In some ways it doesn't surprise me too much. I think we all tend to have on-line personas that don't quite much up to the people we really are.

Are you trying too hard to do what? Be someone else maybe- a better version of you? Maybe that's what your friend is trying to do too. I think you should just be honest with him.

Whether you put it to rest so to speak depends on how honest you can be, and whether he agrees with you or not. If he accepts he isn't the person he pretends to be on-line then fair enough, but you may as well converse with a robot if all you want is someone you can like.
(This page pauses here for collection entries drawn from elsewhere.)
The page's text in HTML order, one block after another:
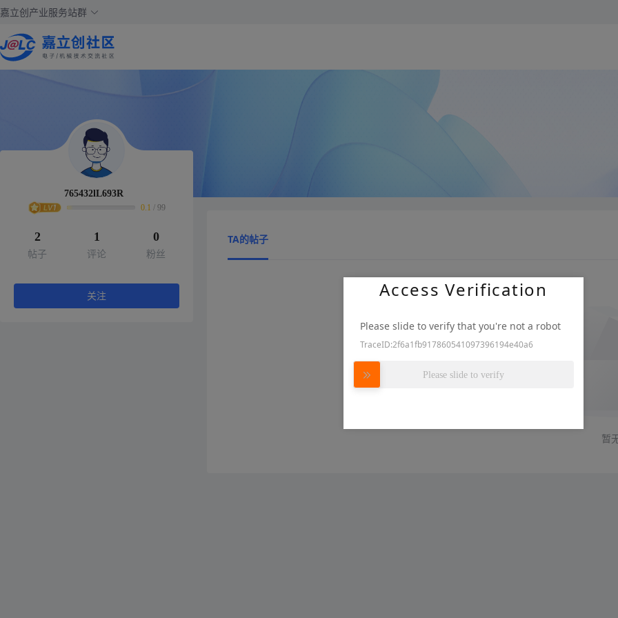
嘉立创产业服务站群
765432lL693R
0.1 / 99
2
帖子
1
评论
0
粉丝
关注
TA的帖子
暂
Access Verification
Please slide to verify that you're not a robot
TraceID:2f6a1fb917860541097396194e40a6
Please slide to verify
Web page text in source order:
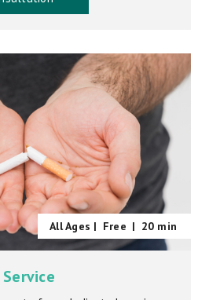
All Ages | Free | 20 min
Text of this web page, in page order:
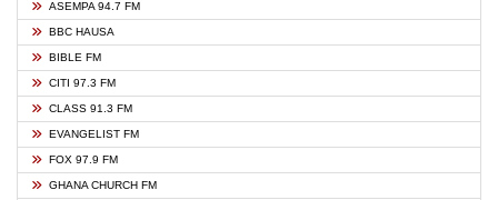
ASEMPA 94.7 FM
BBC HAUSA
BIBLE FM
CITI 97.3 FM
CLASS 91.3 FM
EVANGELIST FM
FOX 97.9 FM
GHANA CHURCH FM
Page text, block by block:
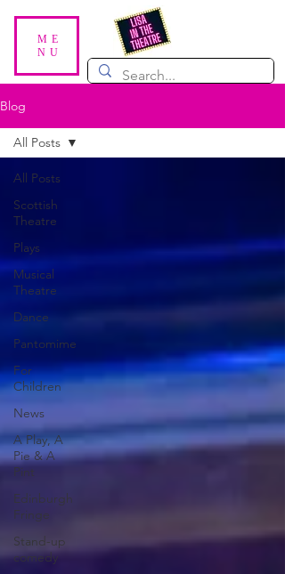
ME
NU
Blog
All Posts
Scottish
Theatre
Plays
Musical
Theatre
Dance
Pantomime
For
Children
News
A Play, A
Pie & A
Pint
Edinburgh
Fringe
Stand-up
comedy
All Posts
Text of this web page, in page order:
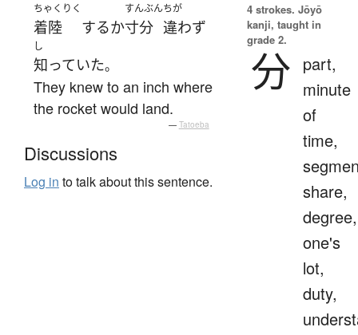
ちゃくりく
着陸 するか
すんぶん
寸分
ちが
違わず
し
知っていた。
They knew to an inch where
the rocket would land.
— Tatoeba
Discussions
Log in to talk about this sentence.
4 strokes. Jōyō
kanji, taught in
grade 2.
分 part,
minute
of
time,
share,
degree,
one's
lot,
duty,
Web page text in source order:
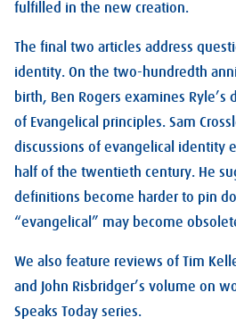
fulfilled in the new creation.
The final two articles address
identity. On the two-hundredth
birth, Ben Rogers examines Ryle’s
of Evangelical principles. Sam
discussions of evangelical identity
half of the twentieth century. He
definitions become harder to pin
“evangelical” may become
We also feature reviews of Tim
and John Risbridger’s volume on
Speaks Today series.
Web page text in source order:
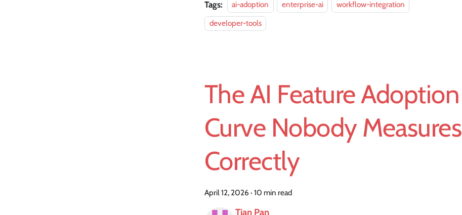
Tags: ai-adoption enterprise-ai
workflow-integration
developer-tools
The AI Feature Adoption
Curve Nobody Measures
Correctly
April 12, 2026 · 10 min read
Tian Pan

No, you are not at fault and don't put yourself through some false guilt. You put that he was almost abusive? Who wants that?

Either keep to chatting on-line or meeting for coffee but certainly don't go shopping with him!

PaynesGrey Tue 14-Oct-25 14:54:56

The anger is a huge red flag.

Odds on he’s hiding something, probably a wife or a long-term partner or playing the field. He can only keep the mask on for so long before his own guilt and self-loathing about what he’s doing comes to the fore.

Don’t make excuses for him or blame yourself for his poor behaviour. This has no future. Shut it down.